* TRY IT
Each line of the entries that mentions the string "лучше" needs to be reported.

Recorded data:
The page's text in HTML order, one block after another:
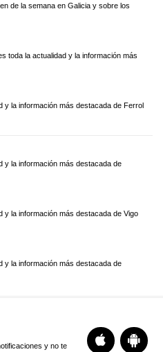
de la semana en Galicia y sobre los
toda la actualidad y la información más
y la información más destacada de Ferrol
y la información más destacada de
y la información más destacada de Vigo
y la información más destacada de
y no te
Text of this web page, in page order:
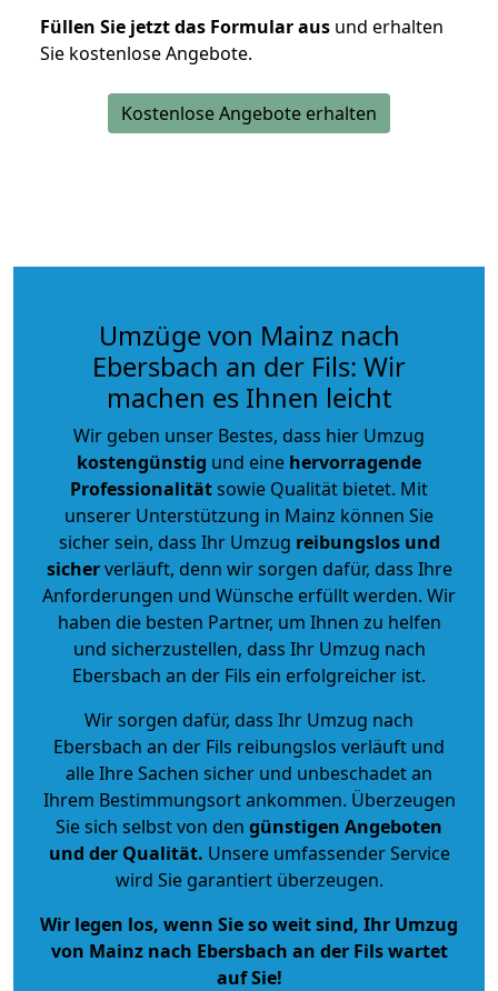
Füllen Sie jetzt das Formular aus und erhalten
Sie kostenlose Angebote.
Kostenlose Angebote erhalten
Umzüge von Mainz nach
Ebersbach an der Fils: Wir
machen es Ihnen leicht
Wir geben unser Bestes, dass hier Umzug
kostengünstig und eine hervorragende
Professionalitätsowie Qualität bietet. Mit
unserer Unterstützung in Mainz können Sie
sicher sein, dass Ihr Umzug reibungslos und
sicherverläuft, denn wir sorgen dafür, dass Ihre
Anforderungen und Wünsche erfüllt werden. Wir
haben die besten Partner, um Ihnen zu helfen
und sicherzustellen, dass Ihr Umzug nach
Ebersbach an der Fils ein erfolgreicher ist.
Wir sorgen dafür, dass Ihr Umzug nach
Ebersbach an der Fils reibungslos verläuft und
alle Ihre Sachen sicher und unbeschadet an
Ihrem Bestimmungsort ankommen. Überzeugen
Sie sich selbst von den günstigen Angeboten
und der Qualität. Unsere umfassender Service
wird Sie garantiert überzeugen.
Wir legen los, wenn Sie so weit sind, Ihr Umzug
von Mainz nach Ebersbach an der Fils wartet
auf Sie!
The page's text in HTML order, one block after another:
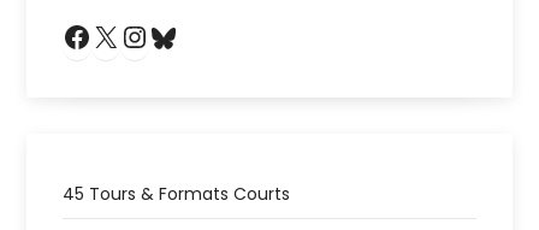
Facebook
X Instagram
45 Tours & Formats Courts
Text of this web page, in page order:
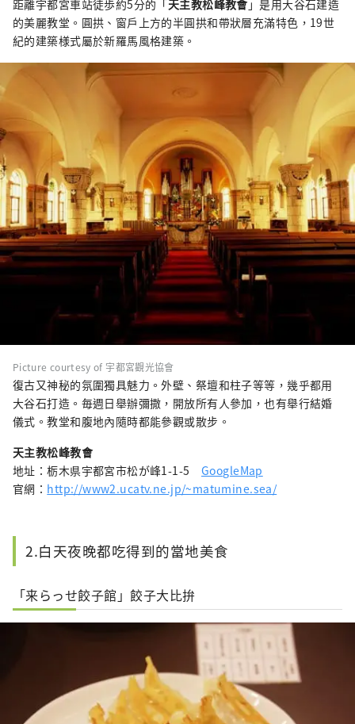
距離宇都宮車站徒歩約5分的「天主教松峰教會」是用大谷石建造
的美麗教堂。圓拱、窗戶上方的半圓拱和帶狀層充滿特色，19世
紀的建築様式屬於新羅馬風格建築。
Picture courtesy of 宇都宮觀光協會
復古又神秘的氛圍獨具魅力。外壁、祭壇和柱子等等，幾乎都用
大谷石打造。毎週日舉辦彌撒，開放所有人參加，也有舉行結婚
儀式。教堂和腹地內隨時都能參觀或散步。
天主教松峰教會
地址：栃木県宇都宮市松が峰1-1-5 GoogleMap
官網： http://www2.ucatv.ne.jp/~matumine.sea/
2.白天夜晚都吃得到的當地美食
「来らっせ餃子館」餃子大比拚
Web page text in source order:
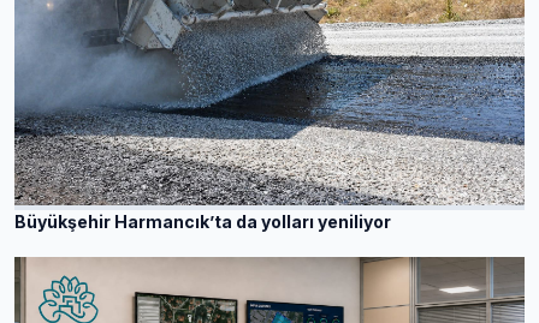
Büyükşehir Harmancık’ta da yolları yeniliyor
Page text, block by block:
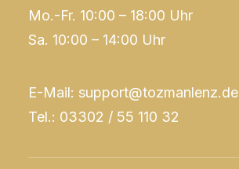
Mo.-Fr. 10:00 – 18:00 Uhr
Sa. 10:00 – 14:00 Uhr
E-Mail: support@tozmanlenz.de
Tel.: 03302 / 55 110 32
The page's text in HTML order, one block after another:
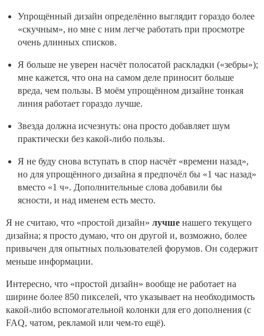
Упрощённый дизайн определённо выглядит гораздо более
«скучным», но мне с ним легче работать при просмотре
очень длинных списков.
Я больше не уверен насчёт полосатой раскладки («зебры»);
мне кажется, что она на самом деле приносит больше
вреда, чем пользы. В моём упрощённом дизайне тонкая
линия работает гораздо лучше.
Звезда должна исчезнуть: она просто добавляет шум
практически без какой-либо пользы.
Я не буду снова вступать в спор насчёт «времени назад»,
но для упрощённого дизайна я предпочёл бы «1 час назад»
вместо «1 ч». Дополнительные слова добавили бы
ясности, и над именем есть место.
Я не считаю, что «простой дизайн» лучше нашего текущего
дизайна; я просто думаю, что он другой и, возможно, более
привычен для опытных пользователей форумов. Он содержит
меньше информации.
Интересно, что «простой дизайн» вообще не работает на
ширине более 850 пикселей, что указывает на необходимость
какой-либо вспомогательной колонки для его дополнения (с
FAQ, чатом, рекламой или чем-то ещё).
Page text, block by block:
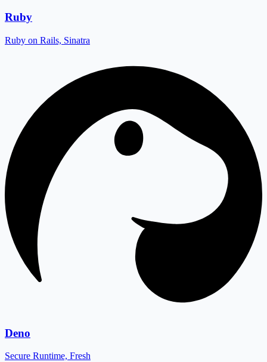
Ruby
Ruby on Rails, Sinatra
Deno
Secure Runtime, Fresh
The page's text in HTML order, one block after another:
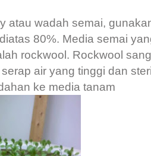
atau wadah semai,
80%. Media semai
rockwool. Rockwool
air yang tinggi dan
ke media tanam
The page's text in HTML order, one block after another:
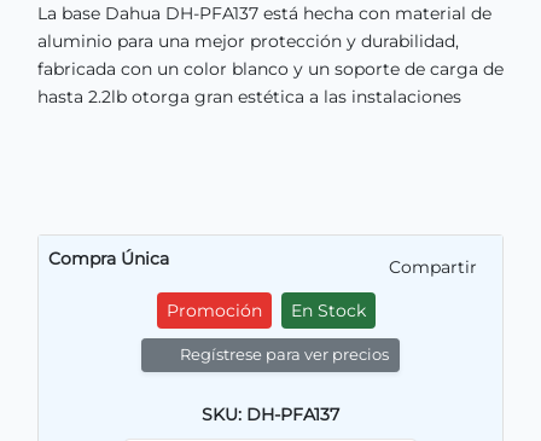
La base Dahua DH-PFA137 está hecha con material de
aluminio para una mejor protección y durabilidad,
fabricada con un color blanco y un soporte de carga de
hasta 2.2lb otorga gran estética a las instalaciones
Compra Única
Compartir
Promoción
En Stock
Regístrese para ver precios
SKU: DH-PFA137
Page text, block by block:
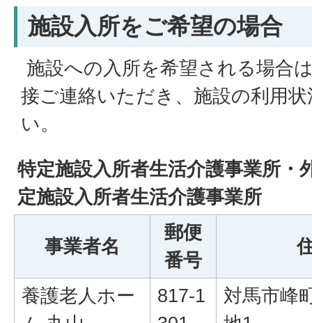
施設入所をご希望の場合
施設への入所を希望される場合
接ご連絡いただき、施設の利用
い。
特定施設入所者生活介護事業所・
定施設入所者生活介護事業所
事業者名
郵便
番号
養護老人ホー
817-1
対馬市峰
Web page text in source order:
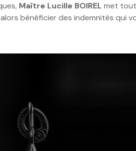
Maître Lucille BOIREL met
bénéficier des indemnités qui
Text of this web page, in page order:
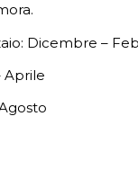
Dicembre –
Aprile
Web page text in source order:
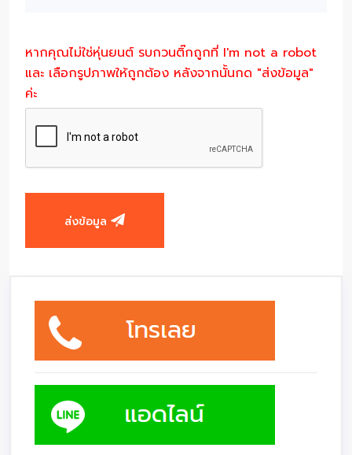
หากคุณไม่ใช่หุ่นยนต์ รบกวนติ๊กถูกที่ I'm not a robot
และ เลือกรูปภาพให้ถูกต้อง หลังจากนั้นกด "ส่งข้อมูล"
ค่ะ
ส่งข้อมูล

* SOLUTION TO THIS PROBLEM
линия работает гораздо лучше.
Я не считаю, что «простой дизайн» лучше нашего текущего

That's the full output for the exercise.